** Opening Given data block **
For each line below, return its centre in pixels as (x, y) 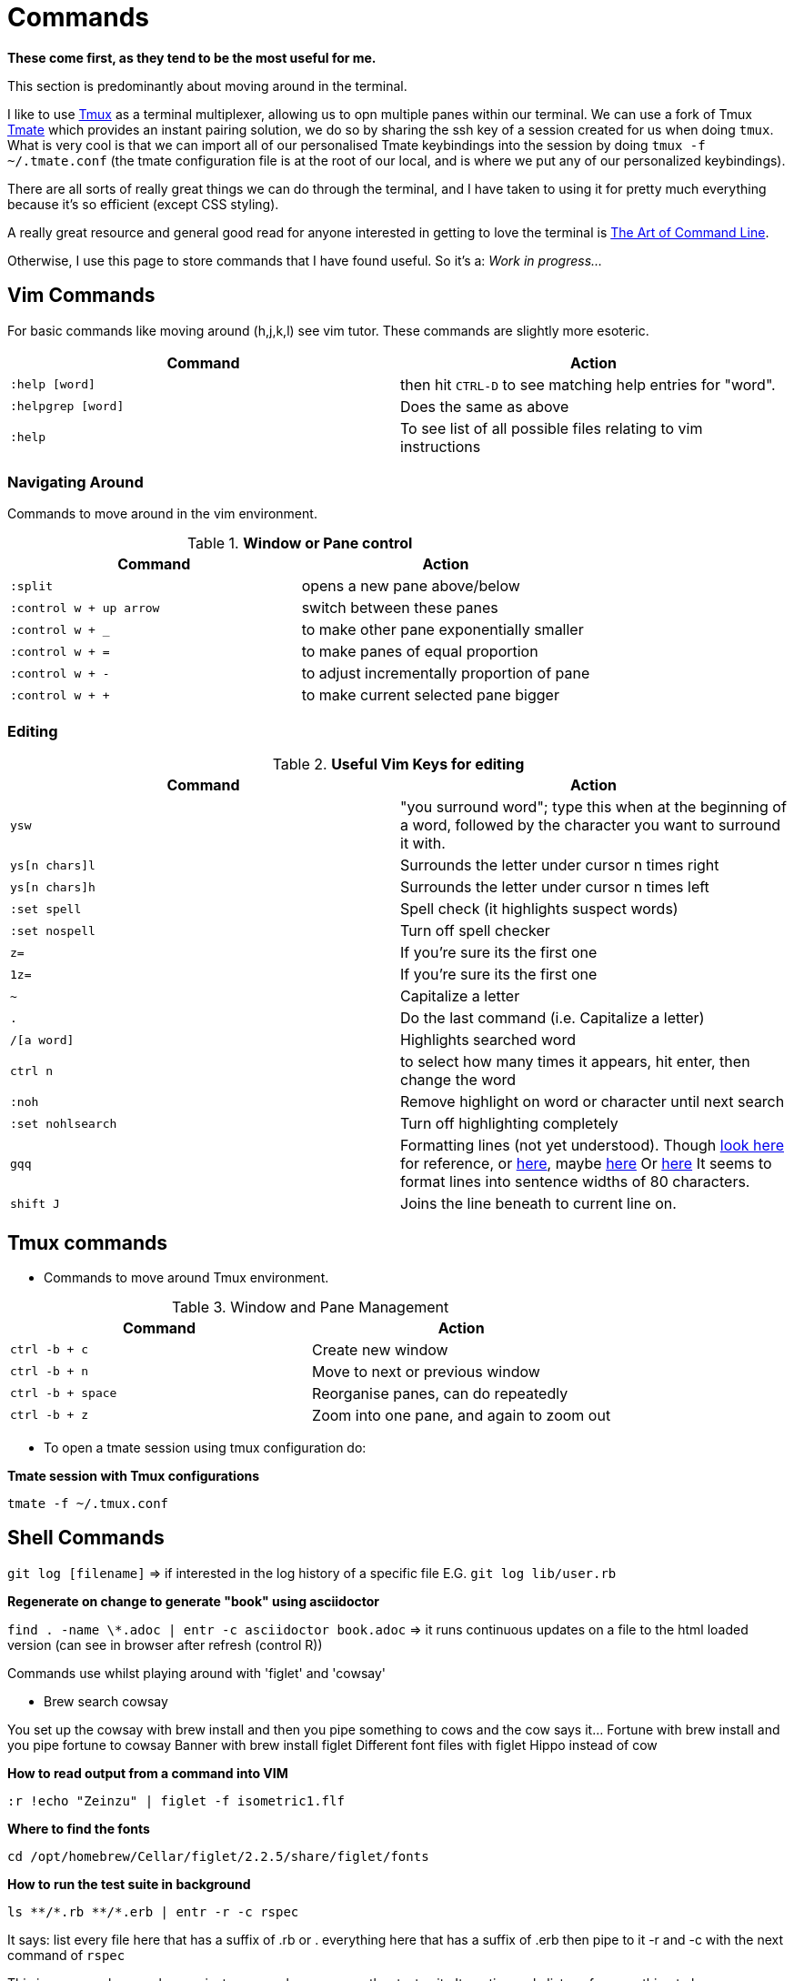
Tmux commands (88, 1242)
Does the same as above (485, 406)
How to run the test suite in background (129, 1884)
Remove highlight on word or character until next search (593, 1102)
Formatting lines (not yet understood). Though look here (592, 1146)
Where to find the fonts (79, 1828)
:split (31, 586)
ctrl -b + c (50, 1350)
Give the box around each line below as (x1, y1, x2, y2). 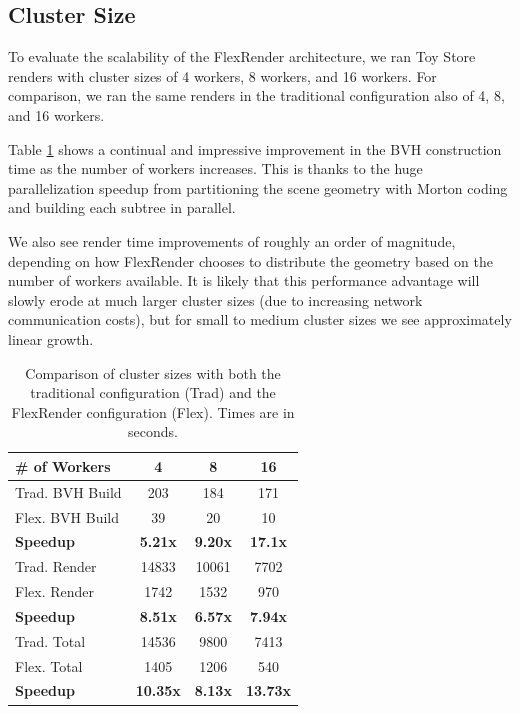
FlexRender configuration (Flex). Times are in (11, 401, 295, 422)
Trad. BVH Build (15, 481, 122, 502)
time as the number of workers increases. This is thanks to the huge (8, 158, 423, 179)
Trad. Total (15, 630, 86, 651)
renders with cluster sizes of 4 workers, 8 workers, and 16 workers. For (8, 65, 437, 86)
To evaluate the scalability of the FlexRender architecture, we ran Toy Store (8, 46, 476, 67)
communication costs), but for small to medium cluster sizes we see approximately (8, 309, 512, 330)
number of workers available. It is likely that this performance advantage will (8, 270, 480, 291)
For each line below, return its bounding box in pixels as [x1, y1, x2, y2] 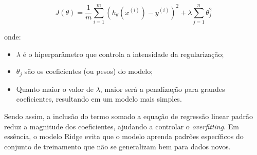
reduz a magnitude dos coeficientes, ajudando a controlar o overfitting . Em [4, 121, 239, 131]
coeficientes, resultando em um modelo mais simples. [16, 93, 182, 104]
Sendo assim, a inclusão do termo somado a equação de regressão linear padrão [4, 110, 253, 121]
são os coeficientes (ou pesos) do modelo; [24, 66, 153, 76]
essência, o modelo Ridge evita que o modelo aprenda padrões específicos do [4, 131, 244, 142]
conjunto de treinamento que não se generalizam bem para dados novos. [4, 141, 231, 151]
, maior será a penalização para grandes [100, 83, 225, 94]
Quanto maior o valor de [16, 83, 94, 94]
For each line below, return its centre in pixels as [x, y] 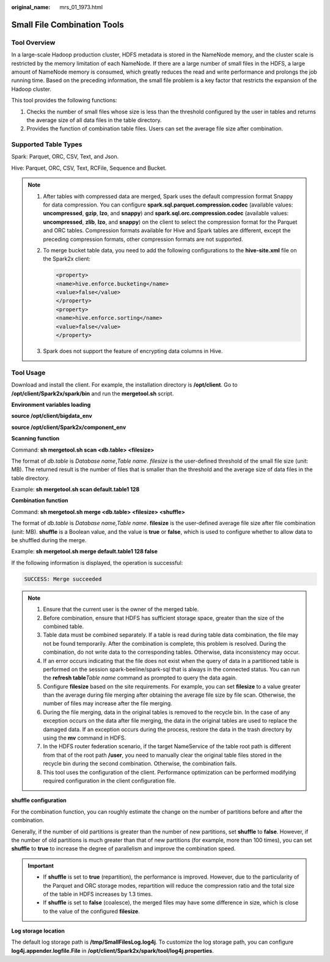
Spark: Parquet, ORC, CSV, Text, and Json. [65, 157]
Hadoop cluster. [31, 89]
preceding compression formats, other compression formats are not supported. [143, 239]
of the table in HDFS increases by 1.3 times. [98, 894]
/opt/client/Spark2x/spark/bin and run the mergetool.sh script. [93, 393]
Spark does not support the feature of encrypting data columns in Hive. [133, 351]
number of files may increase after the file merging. [108, 703]
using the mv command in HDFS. [85, 738]
** Closing Given data block **
The lines above from the one with "Hadoop cluster. [31, 89]" through the one with "number of files" are to be duplicated exactly, ends included, with nothing added.

Hadoop cluster. [31, 89]
preceding compression formats, other compression formats are not supported. [143, 239]
of the table in HDFS increases by 1.3 times. [98, 894]
/opt/client/Spark2x/spark/bin and run the mergetool.sh script. [93, 393]
Spark does not support the feature of encrypting data columns in Hive. [133, 351]
number of files may increase after the file merging. [108, 703]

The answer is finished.